Lines below starting with the line with "编写性能测试 (14, 399, 47, 407)" and going on through the line with "# Creamos un" must be output exactly; the rest of the records must be left out.

*****

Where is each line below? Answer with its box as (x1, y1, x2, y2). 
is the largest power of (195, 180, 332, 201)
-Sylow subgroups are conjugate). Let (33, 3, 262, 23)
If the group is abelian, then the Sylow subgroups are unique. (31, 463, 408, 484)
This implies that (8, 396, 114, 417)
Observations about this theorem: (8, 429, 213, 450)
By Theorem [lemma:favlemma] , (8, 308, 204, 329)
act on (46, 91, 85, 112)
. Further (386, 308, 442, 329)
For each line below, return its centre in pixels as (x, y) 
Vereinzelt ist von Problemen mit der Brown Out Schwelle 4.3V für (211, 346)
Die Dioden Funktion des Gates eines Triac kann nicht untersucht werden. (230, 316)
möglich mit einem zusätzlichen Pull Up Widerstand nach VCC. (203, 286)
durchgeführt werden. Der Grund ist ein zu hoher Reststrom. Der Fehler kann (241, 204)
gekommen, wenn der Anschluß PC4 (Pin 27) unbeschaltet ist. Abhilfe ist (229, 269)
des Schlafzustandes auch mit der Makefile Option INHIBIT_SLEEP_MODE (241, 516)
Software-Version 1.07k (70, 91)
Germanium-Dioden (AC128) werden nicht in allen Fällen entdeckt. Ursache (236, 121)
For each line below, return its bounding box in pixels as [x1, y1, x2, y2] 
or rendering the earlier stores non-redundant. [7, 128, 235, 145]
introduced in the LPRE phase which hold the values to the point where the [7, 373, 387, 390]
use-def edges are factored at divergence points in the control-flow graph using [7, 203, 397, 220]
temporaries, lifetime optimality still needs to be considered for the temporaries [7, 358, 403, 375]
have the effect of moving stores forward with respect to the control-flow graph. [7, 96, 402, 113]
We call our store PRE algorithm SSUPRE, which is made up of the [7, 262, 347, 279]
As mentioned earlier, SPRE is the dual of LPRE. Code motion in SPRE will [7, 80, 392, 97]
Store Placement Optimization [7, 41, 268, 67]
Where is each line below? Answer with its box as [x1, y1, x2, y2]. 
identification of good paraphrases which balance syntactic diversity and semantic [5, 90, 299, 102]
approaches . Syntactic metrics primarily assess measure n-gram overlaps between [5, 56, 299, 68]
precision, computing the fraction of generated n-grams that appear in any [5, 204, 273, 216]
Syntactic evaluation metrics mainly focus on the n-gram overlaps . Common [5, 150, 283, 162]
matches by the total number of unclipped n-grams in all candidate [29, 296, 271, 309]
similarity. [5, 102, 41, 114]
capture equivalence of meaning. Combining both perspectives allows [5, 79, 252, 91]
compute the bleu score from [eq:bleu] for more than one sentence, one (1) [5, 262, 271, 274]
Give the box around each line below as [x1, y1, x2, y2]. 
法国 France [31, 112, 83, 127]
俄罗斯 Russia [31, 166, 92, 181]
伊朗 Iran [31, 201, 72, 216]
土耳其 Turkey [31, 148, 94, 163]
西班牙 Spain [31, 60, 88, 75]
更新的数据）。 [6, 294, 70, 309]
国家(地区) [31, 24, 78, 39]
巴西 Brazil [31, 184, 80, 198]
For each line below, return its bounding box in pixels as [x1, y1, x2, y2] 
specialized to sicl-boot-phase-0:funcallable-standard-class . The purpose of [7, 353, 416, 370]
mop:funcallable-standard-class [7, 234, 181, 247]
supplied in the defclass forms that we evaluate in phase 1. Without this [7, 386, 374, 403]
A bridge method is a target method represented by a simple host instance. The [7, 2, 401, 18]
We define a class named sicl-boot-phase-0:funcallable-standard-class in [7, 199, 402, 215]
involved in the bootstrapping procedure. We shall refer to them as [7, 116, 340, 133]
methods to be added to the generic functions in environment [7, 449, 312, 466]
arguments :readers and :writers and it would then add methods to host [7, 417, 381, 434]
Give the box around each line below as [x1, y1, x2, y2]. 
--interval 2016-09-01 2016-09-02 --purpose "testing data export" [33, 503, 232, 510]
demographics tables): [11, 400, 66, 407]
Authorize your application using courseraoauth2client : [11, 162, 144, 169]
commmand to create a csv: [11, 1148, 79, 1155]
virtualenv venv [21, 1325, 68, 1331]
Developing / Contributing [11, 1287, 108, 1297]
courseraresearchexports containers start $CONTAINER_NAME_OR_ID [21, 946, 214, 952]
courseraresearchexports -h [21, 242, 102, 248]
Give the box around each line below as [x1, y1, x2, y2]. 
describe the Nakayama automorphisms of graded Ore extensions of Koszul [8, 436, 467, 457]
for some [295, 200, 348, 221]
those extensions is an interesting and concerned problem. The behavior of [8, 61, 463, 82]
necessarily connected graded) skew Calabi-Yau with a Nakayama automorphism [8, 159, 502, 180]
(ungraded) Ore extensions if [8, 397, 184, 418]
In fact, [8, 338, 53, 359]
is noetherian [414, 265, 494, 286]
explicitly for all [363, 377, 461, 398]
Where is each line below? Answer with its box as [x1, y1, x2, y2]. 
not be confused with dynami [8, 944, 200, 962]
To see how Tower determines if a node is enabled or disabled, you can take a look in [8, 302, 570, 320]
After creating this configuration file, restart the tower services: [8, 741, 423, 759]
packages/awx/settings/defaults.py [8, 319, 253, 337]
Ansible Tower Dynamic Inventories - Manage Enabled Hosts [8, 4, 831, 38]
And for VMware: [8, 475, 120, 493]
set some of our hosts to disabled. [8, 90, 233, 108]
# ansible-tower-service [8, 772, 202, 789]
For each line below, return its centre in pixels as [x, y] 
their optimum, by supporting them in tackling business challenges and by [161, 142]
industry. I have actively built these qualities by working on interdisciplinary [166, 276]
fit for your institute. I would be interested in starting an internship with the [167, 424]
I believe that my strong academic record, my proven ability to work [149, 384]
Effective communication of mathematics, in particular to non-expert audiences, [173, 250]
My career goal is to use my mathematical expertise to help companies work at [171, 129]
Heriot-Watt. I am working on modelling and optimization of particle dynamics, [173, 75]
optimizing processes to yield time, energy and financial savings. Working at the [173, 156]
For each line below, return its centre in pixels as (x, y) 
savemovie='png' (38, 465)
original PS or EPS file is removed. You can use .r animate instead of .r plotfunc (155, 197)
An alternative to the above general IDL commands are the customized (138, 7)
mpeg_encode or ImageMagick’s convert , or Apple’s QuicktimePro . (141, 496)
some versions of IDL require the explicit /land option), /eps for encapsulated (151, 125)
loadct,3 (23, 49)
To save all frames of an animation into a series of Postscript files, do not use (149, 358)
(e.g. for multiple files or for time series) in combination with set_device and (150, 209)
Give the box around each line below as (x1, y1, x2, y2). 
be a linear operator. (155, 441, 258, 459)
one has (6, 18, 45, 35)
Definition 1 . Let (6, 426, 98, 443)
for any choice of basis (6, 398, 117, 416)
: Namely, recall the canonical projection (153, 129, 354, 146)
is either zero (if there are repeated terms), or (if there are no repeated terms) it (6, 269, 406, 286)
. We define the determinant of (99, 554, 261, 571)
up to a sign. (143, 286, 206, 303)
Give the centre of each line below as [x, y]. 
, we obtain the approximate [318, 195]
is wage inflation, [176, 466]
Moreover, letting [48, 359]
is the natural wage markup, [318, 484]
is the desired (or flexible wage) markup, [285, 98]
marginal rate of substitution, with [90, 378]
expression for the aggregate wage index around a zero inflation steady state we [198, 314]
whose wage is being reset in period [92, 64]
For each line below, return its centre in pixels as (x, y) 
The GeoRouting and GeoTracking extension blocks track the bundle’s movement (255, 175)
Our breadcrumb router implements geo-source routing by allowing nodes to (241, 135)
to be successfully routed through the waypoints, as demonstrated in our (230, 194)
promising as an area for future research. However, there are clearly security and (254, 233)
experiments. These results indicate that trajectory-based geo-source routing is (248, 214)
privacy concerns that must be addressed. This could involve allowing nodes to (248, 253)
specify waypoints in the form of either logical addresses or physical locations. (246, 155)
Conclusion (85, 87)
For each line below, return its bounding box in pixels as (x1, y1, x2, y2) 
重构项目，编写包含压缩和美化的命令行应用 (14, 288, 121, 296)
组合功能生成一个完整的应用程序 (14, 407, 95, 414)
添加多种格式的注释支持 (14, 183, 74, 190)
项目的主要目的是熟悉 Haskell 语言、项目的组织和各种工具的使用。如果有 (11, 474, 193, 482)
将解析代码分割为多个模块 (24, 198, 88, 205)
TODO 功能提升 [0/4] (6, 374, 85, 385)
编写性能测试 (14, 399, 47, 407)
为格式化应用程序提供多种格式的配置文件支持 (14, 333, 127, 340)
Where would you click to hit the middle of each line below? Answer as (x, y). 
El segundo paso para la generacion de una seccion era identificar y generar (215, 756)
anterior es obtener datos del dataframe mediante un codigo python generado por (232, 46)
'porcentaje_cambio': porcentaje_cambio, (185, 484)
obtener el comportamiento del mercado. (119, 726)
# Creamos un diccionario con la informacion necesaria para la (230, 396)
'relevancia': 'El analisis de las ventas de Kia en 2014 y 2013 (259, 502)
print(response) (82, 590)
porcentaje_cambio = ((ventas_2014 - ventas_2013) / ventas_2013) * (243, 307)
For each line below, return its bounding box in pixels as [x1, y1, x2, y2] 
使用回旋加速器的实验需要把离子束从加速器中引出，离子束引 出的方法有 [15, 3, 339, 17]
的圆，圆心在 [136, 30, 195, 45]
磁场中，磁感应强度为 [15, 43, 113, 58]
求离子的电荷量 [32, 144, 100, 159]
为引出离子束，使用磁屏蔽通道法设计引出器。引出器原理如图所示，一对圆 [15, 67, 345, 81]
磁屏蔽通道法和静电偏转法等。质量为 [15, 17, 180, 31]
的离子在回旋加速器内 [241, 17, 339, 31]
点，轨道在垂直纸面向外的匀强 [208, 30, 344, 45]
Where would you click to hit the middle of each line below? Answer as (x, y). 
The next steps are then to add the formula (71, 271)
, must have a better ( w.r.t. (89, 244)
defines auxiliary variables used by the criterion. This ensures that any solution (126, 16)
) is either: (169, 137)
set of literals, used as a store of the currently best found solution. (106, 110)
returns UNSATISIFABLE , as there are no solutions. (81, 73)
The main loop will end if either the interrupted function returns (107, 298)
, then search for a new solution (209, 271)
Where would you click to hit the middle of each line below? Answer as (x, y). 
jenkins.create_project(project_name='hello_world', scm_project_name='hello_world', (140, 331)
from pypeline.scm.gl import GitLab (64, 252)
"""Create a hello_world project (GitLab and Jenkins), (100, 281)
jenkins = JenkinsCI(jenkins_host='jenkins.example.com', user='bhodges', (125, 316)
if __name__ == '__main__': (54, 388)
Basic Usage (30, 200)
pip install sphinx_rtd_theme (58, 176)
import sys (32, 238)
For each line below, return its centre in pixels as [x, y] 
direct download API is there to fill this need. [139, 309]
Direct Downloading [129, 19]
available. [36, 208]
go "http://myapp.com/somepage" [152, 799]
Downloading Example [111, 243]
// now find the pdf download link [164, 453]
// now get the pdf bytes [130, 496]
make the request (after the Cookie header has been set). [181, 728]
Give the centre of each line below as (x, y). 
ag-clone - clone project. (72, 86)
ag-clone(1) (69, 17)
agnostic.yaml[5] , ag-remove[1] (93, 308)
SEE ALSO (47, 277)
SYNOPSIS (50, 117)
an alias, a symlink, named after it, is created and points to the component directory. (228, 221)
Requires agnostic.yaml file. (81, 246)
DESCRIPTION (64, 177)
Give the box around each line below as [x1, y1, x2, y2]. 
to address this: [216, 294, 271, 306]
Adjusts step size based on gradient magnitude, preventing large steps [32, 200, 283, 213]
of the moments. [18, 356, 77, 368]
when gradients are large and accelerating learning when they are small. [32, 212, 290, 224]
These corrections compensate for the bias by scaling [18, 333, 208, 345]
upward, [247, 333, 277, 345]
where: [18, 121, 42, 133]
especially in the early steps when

*****

→ **Result for this task**:
编写性能测试 (14, 399, 47, 407)
为格式化应用程序提供多种格式的配置文件支持 (14, 333, 127, 340)
Where would you click to hit the middle of each line below? Answer as (x, y). 
El segundo paso para la generacion de una seccion era identificar y generar (215, 756)
anterior es obtener datos del dataframe mediante un codigo python generado por (232, 46)
'porcentaje_cambio': porcentaje_cambio, (185, 484)
obtener el comportamiento del mercado. (119, 726)
# Creamos un diccionario con la informacion necesaria para la (230, 396)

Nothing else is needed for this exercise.